Edit: updated to answer the updated question
I'm not sure how you're parsing now, but you can try this:
import play.api.libs.json.Reads._
import play.api.libs.json._
case class Frequency(days: Int)
case class DropThreshold(
rows: Option[Int], //guessing type here
percentage: Double
)
case class Format(`false`: String, `true`: String)
case class Type(`type`: String, elementType: String, containsNull: Boolean)
case class Field(
entity_type: Option[String],
time_key: Option[Boolean],
format: Option[Either[String, Format]],
metadata: Option[JsObject],
name: Option[String],
nullable: Option[Boolean],
primary_key: Option[Boolean],
`type`: Option[Either[String, Type]],
timezone: Option[String]
)
case class Schema(fields: Seq[Field])
case class Datafeed(
name: String,
version: String,
delimiter: String,
filename_re_pattern: String,
frequency: Frequency,
from: String,
drop_threshold: DropThreshold,
dry_run: Boolean,
header: Boolean,
text_qualifier: Option[String], //guessing type here
landing_path: String,
schema: Schema
)
case class Entity(name: String, number_of_buckets: Int, entity_column_name: String, entity_column_type: String)
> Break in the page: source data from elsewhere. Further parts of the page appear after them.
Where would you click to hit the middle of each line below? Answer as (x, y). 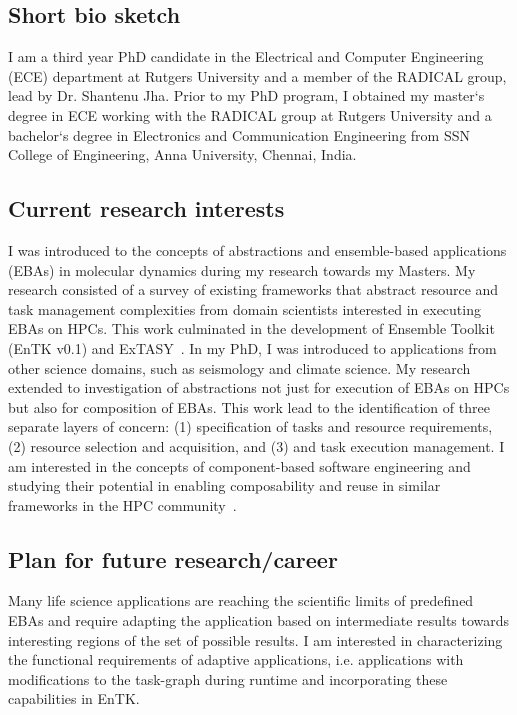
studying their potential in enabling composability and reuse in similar (224, 485)
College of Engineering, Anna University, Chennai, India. (182, 154)
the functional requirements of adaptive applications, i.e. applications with (236, 659)
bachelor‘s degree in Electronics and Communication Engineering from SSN (239, 134)
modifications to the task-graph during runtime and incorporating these (228, 678)
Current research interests (146, 208)
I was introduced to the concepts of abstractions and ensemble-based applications (257, 249)
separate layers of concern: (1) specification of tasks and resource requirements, (250, 426)
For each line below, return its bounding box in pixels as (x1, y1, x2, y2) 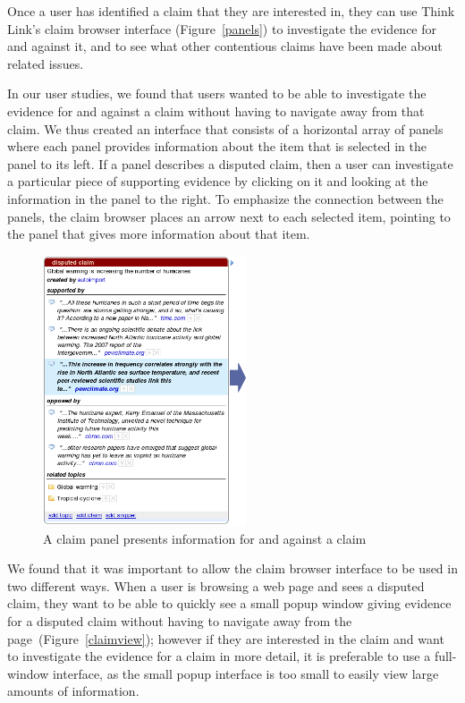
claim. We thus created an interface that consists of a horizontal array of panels (7, 119, 444, 138)
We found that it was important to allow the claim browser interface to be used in (7, 559, 458, 578)
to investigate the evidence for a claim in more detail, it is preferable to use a (7, 647, 431, 665)
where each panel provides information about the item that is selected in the (7, 137, 427, 156)
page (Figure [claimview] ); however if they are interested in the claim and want (7, 629, 444, 648)
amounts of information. (7, 682, 139, 700)
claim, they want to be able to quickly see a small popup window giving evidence (7, 594, 452, 613)
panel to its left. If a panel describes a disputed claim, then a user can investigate (7, 154, 453, 173)
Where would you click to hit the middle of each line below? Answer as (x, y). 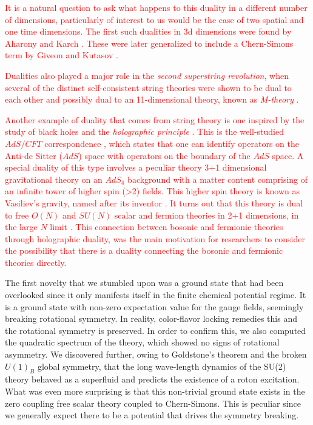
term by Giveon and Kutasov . (62, 55)
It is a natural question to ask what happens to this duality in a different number (156, 7)
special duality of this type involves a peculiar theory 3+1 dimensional (136, 167)
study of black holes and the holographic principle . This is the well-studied (144, 131)
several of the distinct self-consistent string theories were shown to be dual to (148, 87)
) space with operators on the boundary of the (164, 155)
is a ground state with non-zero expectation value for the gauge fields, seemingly (154, 306)
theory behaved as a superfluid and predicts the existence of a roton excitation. (152, 379)
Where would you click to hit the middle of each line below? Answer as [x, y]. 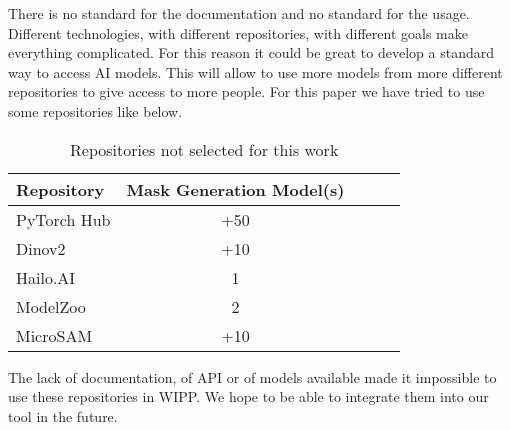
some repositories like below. [95, 110]
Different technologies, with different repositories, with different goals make [238, 32]
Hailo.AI [46, 277]
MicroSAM [54, 335]
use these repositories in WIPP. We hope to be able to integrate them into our [248, 396]
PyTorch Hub [63, 219]
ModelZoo [51, 306]
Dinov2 [41, 248]
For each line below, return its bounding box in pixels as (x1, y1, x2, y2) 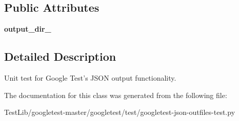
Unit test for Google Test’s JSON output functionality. (4, 72, 176, 83)
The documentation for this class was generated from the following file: (4, 89, 227, 100)
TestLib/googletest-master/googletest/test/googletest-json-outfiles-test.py (4, 107, 235, 117)
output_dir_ (4, 23, 51, 34)
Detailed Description (4, 49, 116, 64)
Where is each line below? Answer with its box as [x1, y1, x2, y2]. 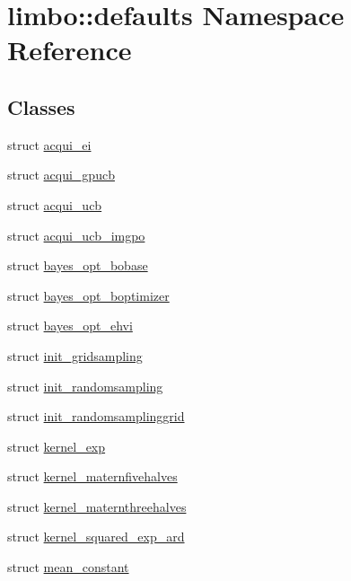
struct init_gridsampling [7, 346, 143, 365]
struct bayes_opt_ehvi [7, 316, 133, 335]
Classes [7, 92, 75, 120]
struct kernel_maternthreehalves [7, 497, 187, 515]
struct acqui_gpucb [7, 165, 115, 184]
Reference [7, 31, 132, 68]
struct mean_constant [7, 558, 129, 577]
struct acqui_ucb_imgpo [7, 225, 145, 244]
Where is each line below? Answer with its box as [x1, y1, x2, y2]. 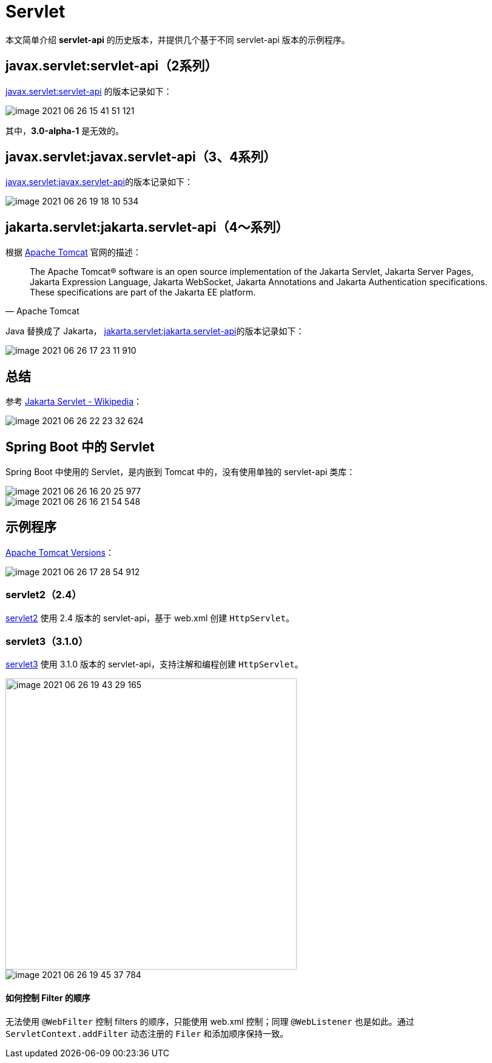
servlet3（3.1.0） [5, 635, 89, 647]
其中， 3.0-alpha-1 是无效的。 [5, 125, 124, 136]
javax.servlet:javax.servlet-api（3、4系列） [5, 149, 277, 165]
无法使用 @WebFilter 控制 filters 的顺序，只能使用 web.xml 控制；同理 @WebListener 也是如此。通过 [5, 1016, 414, 1027]
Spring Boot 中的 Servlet [5, 439, 155, 454]
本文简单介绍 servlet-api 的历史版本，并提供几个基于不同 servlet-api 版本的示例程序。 [5, 34, 350, 45]
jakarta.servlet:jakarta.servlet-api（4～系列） [5, 219, 289, 235]
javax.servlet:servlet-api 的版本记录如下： [5, 86, 172, 96]
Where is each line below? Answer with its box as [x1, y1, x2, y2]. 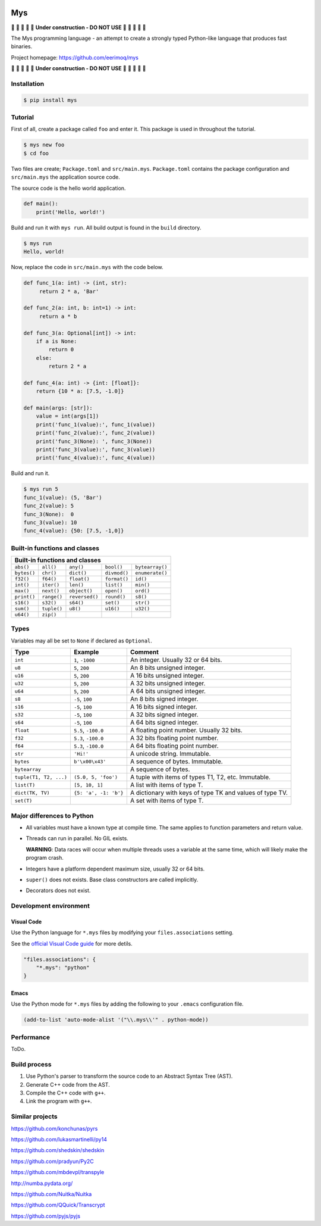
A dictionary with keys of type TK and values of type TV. [130, 789, 288, 797]
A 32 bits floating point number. [130, 734, 219, 743]
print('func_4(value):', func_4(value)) [36, 454, 156, 461]
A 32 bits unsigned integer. [130, 679, 206, 688]
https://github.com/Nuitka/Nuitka [11, 1190, 92, 1197]
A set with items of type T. [130, 797, 204, 805]
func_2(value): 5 [23, 503, 74, 509]
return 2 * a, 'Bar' [39, 288, 99, 295]

case class MyJson(entities: Seq[Entity], datafeeds: Seq[Datafeed])
implicit def eitherReads[A, B](implicit A: Reads[A], B: Reads[B]): Reads[Either[A, B]] = Reads[Either[A, B]] { json =>
A.reads(json) match {
case JsSuccess(value, path) => JsSuccess(Left(value), path)
case JsError(e1) => B.reads(json) match {
case JsSuccess(value, path) => JsSuccess(Right(value), path)
case JsError(e2) => JsError(JsError.merge(e1, e2))
}
}
}
implicit val frequencyReads: Reads[Frequency] = Json.reads[Frequency]
implicit val dropThresholdReads: Reads[DropThreshold] = Json.reads[DropThreshold]
implicit val formatReads: Reads[Format] = Json.reads[Format]
implicit val typeReads: Reads[Type] = Json.reads[Type]
implicit val fieldReads: Reads[Field] = Json.reads[Field]
implicit val schemaReads: Reads[Schema] = Json.reads[Schema]
implicit val datafeedReads: Reads[Datafeed] = Json.reads[Datafeed]
implicit val entityReads: Reads[Entity] = Json.reads[Entity]
implicit val myJsonReads: Reads[MyJson] = Json.reads[MyJson]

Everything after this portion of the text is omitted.